Task item | Look through the records below and give the number of lines holding the string "simplicité", nothing more.

Material for the task |

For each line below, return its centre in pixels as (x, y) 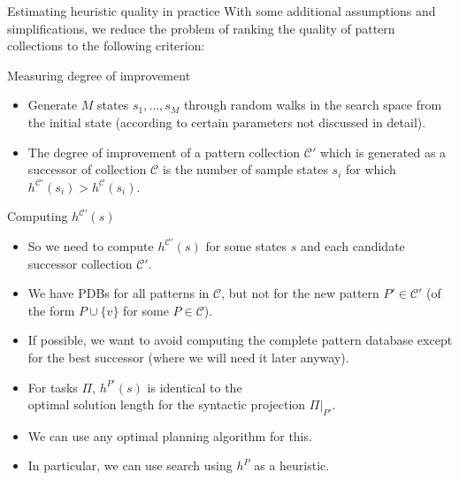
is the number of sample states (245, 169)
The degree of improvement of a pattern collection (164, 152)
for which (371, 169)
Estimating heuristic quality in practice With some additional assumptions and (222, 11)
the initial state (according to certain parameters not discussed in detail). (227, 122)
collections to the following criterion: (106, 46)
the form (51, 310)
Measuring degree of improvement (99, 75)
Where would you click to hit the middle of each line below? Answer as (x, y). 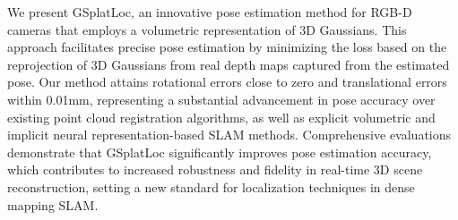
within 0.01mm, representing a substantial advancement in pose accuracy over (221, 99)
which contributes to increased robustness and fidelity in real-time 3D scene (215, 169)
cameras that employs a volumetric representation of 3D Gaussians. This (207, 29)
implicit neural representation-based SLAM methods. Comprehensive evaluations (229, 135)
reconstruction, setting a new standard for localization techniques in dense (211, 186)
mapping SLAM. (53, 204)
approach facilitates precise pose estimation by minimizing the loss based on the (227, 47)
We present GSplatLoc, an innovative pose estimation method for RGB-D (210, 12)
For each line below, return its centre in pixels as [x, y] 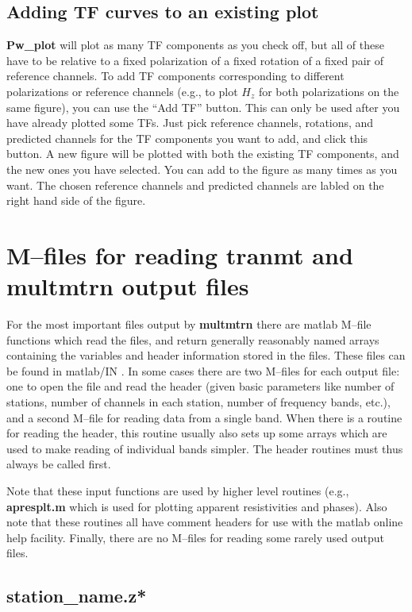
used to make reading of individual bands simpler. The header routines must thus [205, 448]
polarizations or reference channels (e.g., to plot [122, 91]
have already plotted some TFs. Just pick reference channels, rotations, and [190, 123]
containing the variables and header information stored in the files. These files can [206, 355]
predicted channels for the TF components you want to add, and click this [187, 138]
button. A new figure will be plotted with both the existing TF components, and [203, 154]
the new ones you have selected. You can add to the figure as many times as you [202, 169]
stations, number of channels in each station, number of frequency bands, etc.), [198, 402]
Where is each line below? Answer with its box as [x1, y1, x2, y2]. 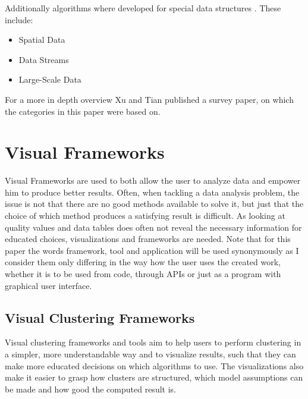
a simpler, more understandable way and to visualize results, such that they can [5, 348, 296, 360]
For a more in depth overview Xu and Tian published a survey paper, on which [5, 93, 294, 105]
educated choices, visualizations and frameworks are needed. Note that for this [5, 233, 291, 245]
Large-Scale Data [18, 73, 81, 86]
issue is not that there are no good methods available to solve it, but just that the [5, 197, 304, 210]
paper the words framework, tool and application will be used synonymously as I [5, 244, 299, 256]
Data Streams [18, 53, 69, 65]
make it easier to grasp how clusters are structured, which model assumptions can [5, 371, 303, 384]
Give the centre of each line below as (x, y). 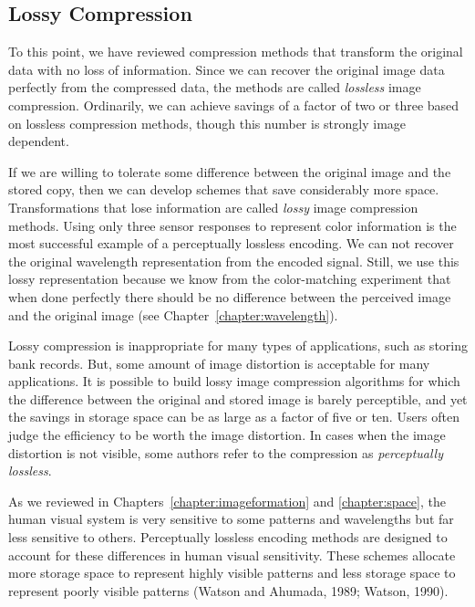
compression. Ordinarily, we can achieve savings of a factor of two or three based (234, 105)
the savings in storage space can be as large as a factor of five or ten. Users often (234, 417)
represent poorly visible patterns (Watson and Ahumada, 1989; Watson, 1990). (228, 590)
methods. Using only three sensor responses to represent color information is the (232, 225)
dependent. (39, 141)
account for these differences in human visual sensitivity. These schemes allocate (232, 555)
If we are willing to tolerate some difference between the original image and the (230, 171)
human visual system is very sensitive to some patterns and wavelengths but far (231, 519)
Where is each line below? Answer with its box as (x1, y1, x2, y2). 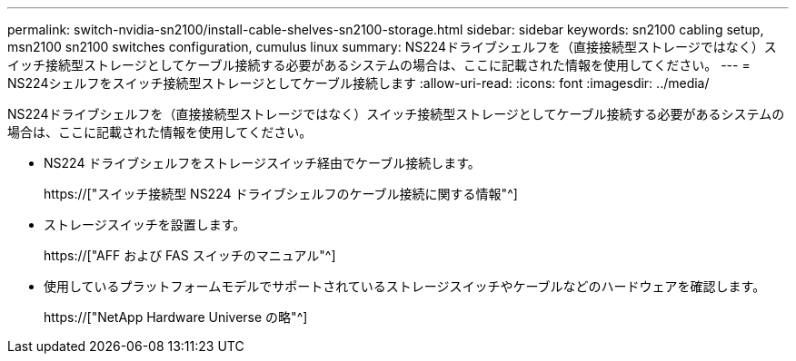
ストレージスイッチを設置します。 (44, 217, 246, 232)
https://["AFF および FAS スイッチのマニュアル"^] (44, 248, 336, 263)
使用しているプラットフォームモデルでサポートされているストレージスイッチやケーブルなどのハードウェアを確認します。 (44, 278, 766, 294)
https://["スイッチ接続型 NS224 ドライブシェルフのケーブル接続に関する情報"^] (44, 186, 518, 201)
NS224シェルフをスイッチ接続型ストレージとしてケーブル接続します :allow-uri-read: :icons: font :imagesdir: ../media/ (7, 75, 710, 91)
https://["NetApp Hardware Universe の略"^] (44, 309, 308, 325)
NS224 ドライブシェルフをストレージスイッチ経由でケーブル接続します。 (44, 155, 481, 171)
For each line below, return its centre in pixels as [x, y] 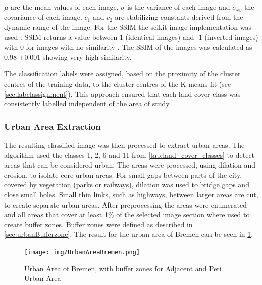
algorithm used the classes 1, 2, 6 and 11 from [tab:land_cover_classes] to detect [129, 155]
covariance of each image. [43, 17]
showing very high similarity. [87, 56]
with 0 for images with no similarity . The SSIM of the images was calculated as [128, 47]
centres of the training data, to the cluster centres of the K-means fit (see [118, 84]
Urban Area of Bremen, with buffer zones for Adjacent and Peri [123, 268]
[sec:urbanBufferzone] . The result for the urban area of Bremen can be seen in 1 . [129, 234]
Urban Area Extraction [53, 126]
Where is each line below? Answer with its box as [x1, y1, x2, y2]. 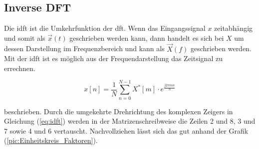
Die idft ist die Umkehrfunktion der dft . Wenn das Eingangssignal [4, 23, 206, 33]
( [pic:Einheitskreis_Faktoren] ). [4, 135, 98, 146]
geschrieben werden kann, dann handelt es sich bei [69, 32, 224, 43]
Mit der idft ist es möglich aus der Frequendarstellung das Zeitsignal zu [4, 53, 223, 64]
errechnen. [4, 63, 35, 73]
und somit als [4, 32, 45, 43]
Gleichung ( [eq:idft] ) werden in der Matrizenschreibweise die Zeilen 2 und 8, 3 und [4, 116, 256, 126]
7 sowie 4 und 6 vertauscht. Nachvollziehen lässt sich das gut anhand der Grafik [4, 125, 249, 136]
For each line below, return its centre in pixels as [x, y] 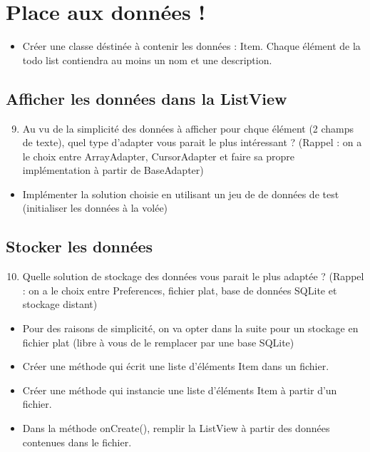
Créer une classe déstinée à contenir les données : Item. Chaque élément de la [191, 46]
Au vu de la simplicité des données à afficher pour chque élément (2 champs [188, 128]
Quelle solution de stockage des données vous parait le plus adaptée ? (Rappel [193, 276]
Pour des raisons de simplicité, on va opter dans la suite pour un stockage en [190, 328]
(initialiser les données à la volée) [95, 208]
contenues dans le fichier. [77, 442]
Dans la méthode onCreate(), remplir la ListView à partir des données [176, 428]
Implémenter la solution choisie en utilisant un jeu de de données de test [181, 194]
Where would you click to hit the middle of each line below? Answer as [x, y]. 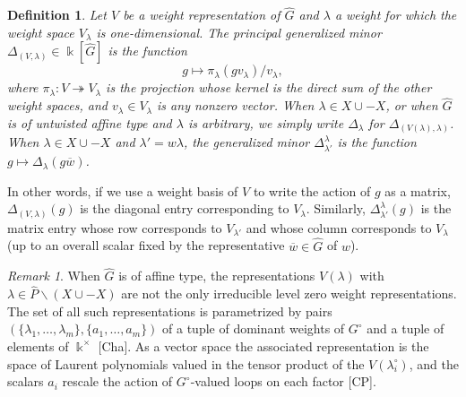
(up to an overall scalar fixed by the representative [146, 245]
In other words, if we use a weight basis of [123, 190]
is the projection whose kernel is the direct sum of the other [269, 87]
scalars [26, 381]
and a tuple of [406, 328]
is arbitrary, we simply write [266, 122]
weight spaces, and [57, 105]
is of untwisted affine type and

Result for this exercise | 2